-- Data records follows --
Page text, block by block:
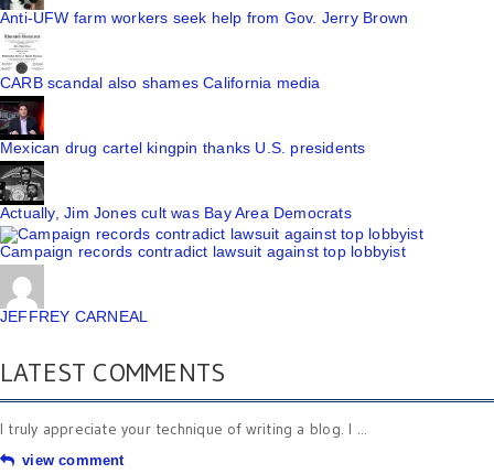
Anti-UFW farm workers seek help from Gov. Jerry Brown
CARB scandal also shames California media
Mexican drug cartel kingpin thanks U.S. presidents
Actually, Jim Jones cult was Bay Area Democrats
Campaign records contradict lawsuit against top lobbyist
JEFFREY CARNEAL
LATEST COMMENTS
I truly appreciate your technique of writing a blog. I ...
view comment
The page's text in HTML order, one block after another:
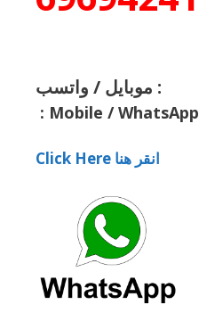
موبايل / واتسب :
: Mobile / WhatsApp
Click Here انقر هنا
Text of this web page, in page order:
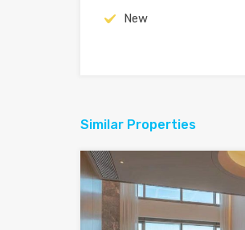
New
Similar Properties
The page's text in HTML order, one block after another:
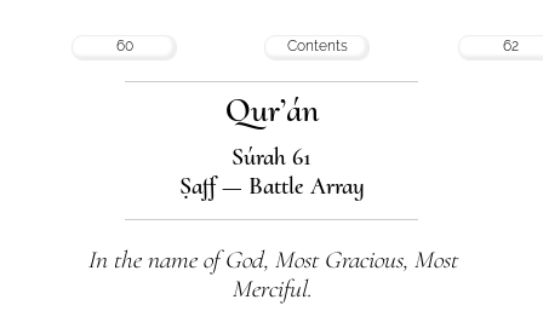
60 Contents 62
Qur’án
Súrah 61
Ṣaff — Battle Array
In the name of God, Most Gracious, Most
Merciful.
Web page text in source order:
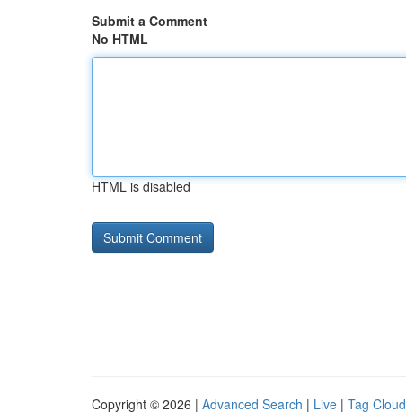
Submit a Comment
No HTML
HTML is disabled
Copyright © 2026 | Advanced Search | Live | Tag Cloud
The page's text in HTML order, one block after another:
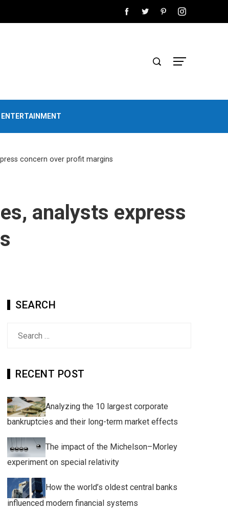
concern over profit margins
analysts express
SEARCH
RECENT POST
Analyzing the 10 largest corporate
bankruptcies and their long-term market effects
The impact of the Michelson–Morley
experiment on special relativity
How the world’s oldest central banks
influenced modern financial systems
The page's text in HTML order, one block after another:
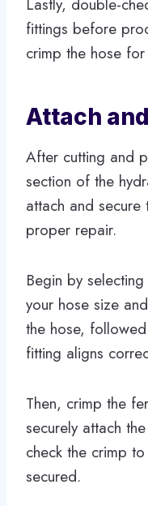
fittings before
crimp the hose
Attach
After cutting and
section of the
attach and
proper repair.
Begin by
your hose size
the hose,
fitting aligns
Then, crimp the
securely attach
check the crimp
secured.
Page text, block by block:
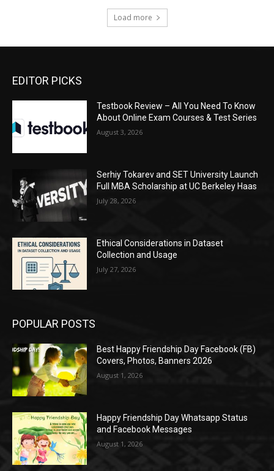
-- Data records concluded --
• _Task goal_: Leaving the images out, print the records above exactly.

• _Written solution_:
Page text, block by block:
Anti-UFW farm workers seek help from Gov. Jerry Brown
CARB scandal also shames California media
Mexican drug cartel kingpin thanks U.S. presidents
Actually, Jim Jones cult was Bay Area Democrats
Campaign records contradict lawsuit against top lobbyist
JEFFREY CARNEAL
LATEST COMMENTS
I truly appreciate your technique of writing a blog. I ...
view comment
The page's text in HTML order, one block after another:
موبايل / واتسب :
: Mobile / WhatsApp
Click Here انقر هنا
Text of this web page, in page order:
New
Similar Properties
The page's text in HTML order, one block after another:
60 Contents 62
Qur’án
Súrah 61
Ṣaff — Battle Array
In the name of God, Most Gracious, Most
Merciful.
Web page text in source order:
Submit a Comment
No HTML
HTML is disabled
Copyright © 2026 | Advanced Search | Live | Tag Cloud
The page's text in HTML order, one block after another:
concern over profit margins
analysts express
SEARCH
RECENT POST
Analyzing the 10 largest corporate
bankruptcies and their long-term market effects
The impact of the Michelson–Morley
experiment on special relativity
How the world’s oldest central banks
influenced modern financial systems
The page's text in HTML order, one block after another:
fittings before
crimp the hose
Attach
After cutting and
section of the
attach and
proper repair.
Begin by
your hose size
the hose,
fitting aligns
Then, crimp the
securely attach
check the crimp
secured.
Page text, block by block:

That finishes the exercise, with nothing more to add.